Alex Brown
- Born: Alexander Brown 13 October 1989 (age 36) Rochford, England
- Height: 1.85 m (6 ft 1 in)
- Weight: 125 kg (19 st 10 lb; 276 lb)

Rugby union career
- Position: Prop
- Current team: Perpignan

Senior career
- Years: Team / Apps / (Points)
- 2009–2011: Saracens / 1 / (0)
- 2011–2012: Doncaster Knights / 24 / (0)
- 2012–2016: Exeter Chiefs / 59 / (0)
- 2016–: Perpignan / 27 / (0)
- Correct as of 6 May 2018

International career
- Years: Team / Apps / (Points)
- England U18

= Alex Brown (rugby union, born 1989) =

Alexander Brown (born 13 October 1989) is a rugby union player for Perpignan in the Top 14. He plays as a Prop.

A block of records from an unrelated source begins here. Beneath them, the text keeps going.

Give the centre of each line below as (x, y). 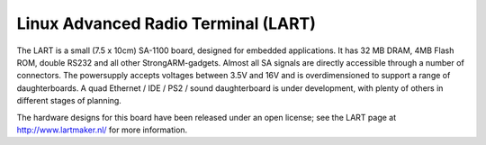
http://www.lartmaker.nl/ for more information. (102, 130)
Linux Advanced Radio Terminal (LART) (166, 23)
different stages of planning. (69, 101)
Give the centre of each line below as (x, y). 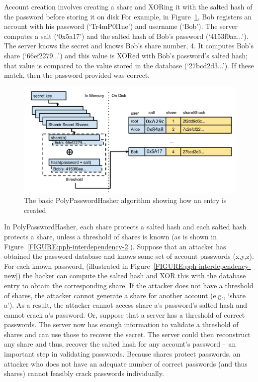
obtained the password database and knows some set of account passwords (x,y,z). (129, 256)
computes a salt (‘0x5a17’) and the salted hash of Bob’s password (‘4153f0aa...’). (126, 36)
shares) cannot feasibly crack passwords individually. (84, 373)
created (35, 210)
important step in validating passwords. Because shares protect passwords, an (122, 354)
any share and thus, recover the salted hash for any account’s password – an (120, 344)
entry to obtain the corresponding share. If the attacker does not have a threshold (129, 285)
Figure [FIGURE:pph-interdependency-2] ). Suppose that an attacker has (115, 246)
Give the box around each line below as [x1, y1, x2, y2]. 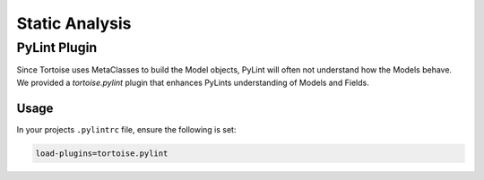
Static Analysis [16, 13, 132, 33]
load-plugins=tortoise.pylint [35, 148, 169, 159]
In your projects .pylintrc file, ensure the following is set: [16, 124, 237, 134]
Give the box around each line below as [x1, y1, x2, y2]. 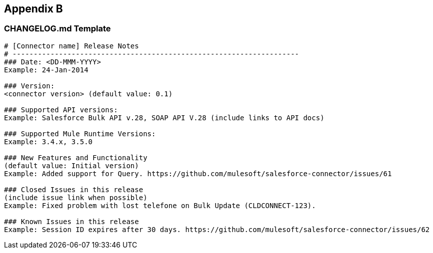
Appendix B [4, 2, 63, 15]
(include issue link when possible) [4, 193, 147, 202]
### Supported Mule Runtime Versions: [4, 129, 156, 138]
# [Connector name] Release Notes [4, 41, 139, 50]
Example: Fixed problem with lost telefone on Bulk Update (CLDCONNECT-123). [4, 201, 316, 210]
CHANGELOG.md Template [4, 23, 111, 34]
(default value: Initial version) [4, 161, 139, 170]
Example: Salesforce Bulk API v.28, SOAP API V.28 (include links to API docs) [4, 113, 324, 122]
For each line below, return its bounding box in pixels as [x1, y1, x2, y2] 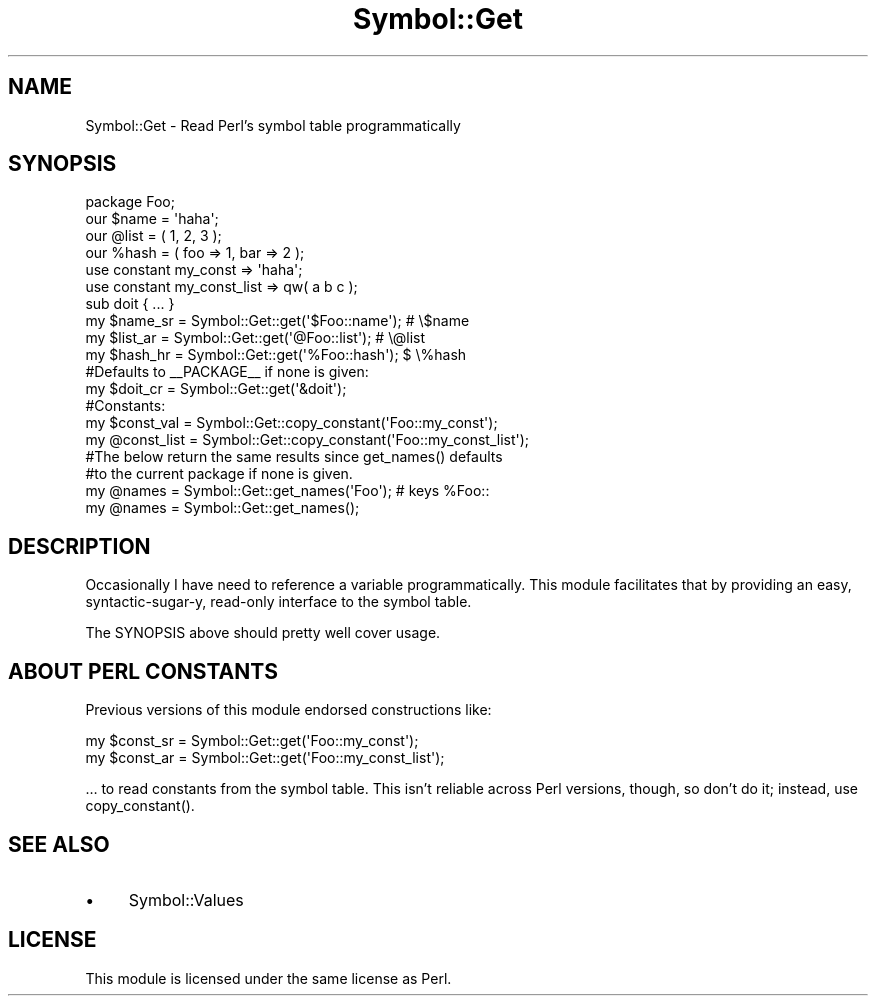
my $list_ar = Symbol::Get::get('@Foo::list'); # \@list [85, 329, 426, 347]
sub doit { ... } [85, 295, 175, 313]
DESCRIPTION [8, 533, 151, 559]
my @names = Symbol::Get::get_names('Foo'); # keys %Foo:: [85, 482, 490, 500]
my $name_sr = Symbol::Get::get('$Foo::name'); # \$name [85, 312, 470, 330]
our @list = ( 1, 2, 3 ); [85, 227, 222, 245]
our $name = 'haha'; [85, 210, 219, 228]
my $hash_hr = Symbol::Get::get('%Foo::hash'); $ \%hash [85, 346, 467, 364]
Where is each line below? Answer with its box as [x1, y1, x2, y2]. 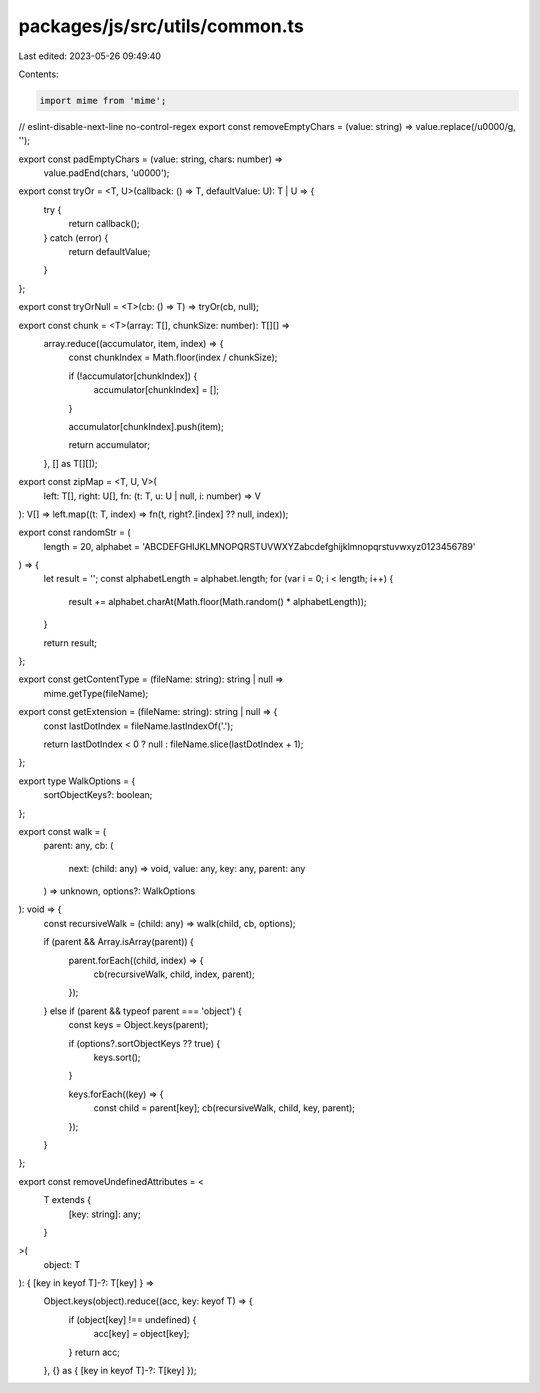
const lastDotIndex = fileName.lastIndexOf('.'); [43, 720, 234, 732]
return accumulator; [68, 439, 151, 451]
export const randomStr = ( [18, 526, 131, 539]
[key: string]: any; [68, 1208, 141, 1220]
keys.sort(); [93, 1051, 141, 1063]
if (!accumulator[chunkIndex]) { [68, 370, 198, 382]
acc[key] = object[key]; [93, 1328, 190, 1340]
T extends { [43, 1194, 92, 1206]
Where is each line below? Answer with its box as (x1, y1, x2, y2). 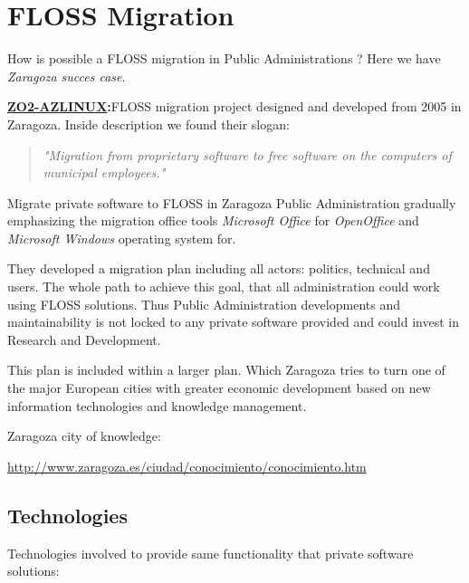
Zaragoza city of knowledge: (7, 426, 161, 445)
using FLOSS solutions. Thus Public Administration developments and (7, 294, 400, 313)
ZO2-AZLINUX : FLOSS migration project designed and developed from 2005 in (7, 97, 462, 116)
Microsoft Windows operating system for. (7, 228, 236, 247)
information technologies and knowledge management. (7, 396, 307, 415)
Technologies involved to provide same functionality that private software (7, 543, 414, 562)
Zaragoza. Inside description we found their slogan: (7, 114, 290, 133)
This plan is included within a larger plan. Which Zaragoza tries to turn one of (7, 360, 445, 379)
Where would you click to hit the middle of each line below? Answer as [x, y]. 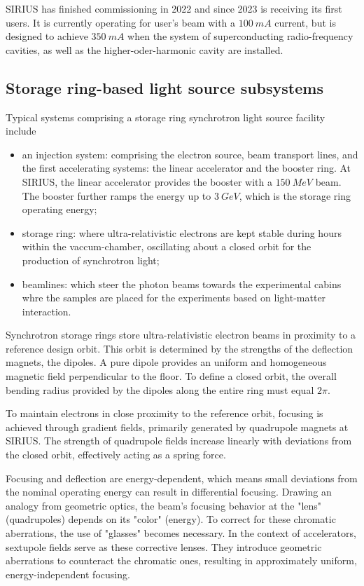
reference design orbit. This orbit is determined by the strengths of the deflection [180, 348]
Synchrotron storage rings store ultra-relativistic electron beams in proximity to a [181, 335]
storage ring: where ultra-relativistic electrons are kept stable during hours [182, 232]
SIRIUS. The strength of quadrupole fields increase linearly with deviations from [179, 441]
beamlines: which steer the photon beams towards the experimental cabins [182, 284]
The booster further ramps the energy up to [117, 195]
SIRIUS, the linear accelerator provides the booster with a [147, 181]
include [21, 131]
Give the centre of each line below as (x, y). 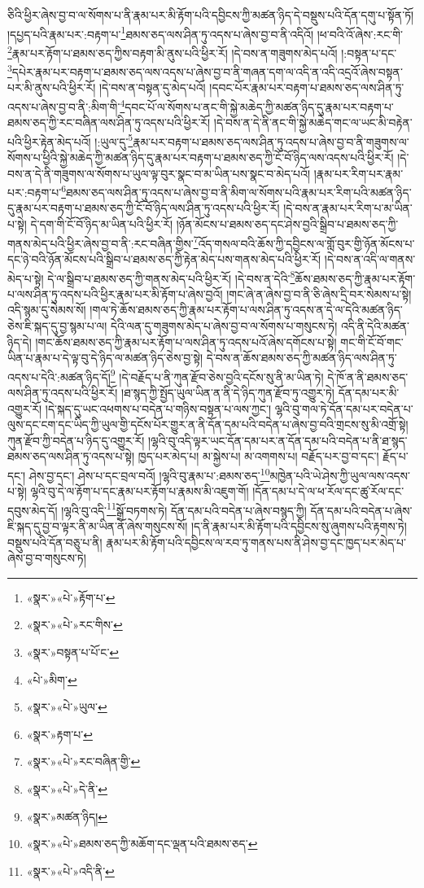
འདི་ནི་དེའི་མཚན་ (375, 325)
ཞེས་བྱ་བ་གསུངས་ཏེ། (47, 558)
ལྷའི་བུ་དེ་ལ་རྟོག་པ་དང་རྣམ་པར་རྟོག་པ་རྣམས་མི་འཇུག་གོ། (140, 491)
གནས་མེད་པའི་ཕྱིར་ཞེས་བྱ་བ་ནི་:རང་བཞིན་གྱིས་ (101, 243)
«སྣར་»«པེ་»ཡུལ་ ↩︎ (67, 707)
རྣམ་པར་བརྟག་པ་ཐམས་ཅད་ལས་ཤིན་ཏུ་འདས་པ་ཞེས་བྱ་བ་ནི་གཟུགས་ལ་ (271, 141)
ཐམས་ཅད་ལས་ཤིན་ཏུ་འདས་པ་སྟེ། (71, 456)
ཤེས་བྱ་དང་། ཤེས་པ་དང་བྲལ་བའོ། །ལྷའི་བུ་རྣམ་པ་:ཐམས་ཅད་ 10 (149, 474)
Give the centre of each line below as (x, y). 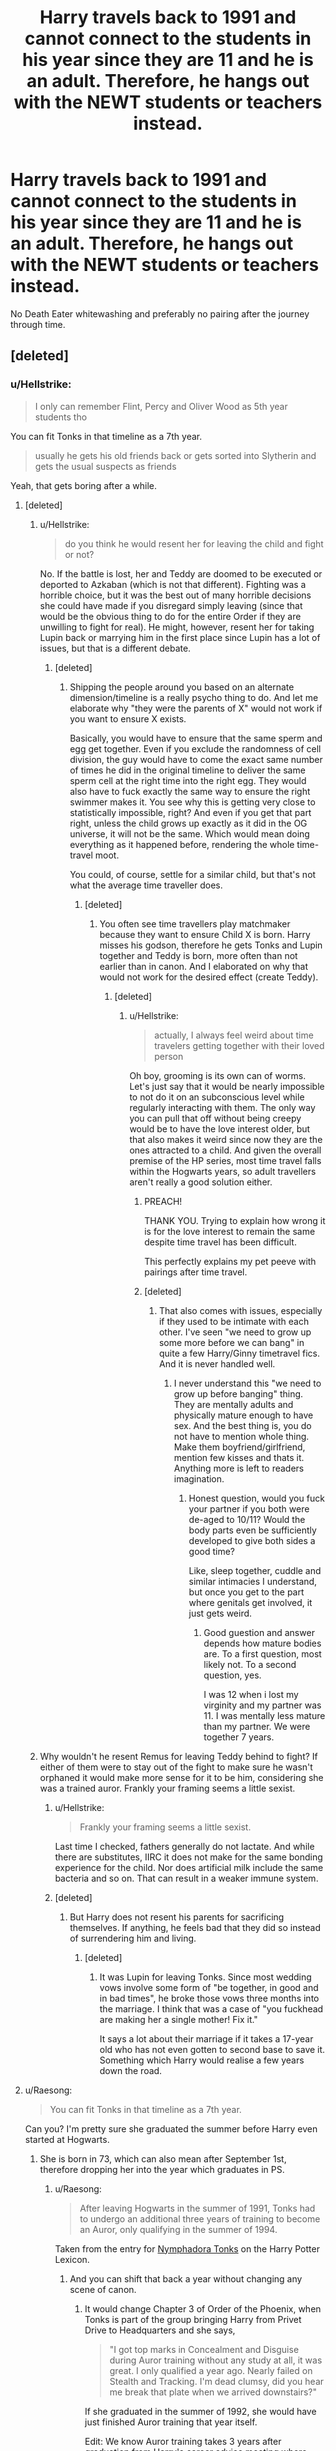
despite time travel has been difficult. (220, 1242)
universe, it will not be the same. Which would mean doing (189, 833)
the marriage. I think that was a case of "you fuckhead (211, 2008)
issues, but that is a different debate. (115, 648)
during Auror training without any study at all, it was (216, 2360)
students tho (61, 417)
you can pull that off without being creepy (215, 1118)
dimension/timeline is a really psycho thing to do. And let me (194, 697)
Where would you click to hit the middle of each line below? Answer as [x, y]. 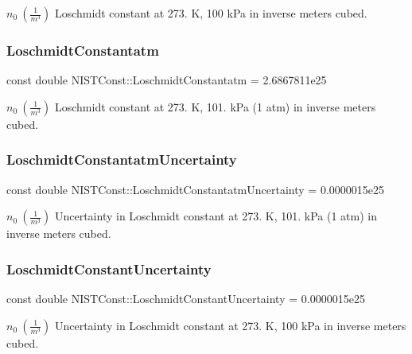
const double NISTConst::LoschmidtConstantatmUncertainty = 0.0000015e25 [195, 189]
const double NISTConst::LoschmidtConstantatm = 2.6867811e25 [167, 80]
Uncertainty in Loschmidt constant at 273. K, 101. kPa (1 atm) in [216, 216]
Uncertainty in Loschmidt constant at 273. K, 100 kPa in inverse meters [230, 325]
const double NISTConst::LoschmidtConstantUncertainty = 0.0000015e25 [186, 299]
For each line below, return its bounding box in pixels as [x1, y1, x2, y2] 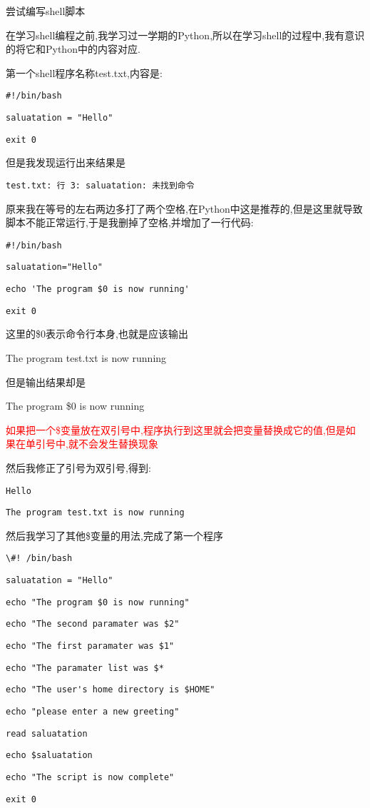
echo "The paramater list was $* [6, 662, 164, 673]
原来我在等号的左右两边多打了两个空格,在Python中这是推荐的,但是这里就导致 [6, 201, 363, 216]
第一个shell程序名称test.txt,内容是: [6, 65, 163, 80]
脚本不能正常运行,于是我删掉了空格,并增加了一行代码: [6, 215, 254, 230]
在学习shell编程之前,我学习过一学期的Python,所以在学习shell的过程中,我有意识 [6, 27, 365, 42]
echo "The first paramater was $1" [6, 641, 175, 652]
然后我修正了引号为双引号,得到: [6, 460, 151, 475]
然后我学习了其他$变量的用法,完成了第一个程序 [6, 527, 223, 542]

Brown is a former member of the Saracens Academy, While a part of the academy, Brown was dual registered with Bedford Blues to aid his development. Brown joined Doncaster in 2011. After establishing himself as a regular in the Doncaster side it was announced on 10 April 2012 that Brown and fellow Doncaster forward Jack Yeandle would be joining Aviva Premiership side Exeter Chiefs. Brown currently plays for the Top 14 (highest tier of French rugby union) team Perpignan.